Data for this task
────────────────
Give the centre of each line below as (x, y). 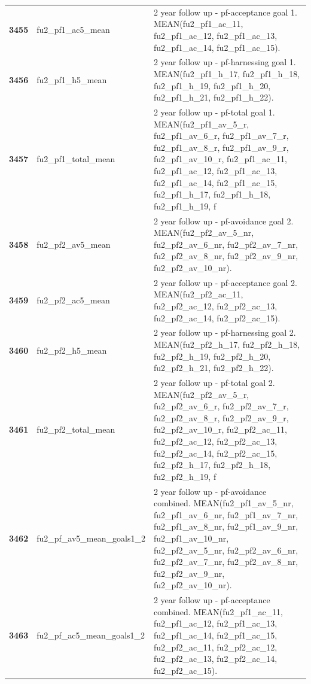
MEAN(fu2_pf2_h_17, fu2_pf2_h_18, (227, 344)
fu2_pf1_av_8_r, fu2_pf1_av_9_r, (221, 147)
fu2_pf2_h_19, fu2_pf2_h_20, (212, 356)
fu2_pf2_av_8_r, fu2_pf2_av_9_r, (221, 417)
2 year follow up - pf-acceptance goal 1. (225, 12)
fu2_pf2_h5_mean (72, 350)
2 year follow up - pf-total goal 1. (214, 112)
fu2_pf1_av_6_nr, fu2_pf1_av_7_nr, (226, 514)
────────────────
What you are asked to do
Nothing but the lines from the one holding "fu2_pf2_h5_mean (72, 350)" through the end of the listing above should appear, each exactly as given.

Answer to this exercise
fu2_pf2_h5_mean (72, 350)
2 year follow up - pf-total goal 1. (214, 112)
fu2_pf1_av_6_nr, fu2_pf1_av_7_nr, (226, 514)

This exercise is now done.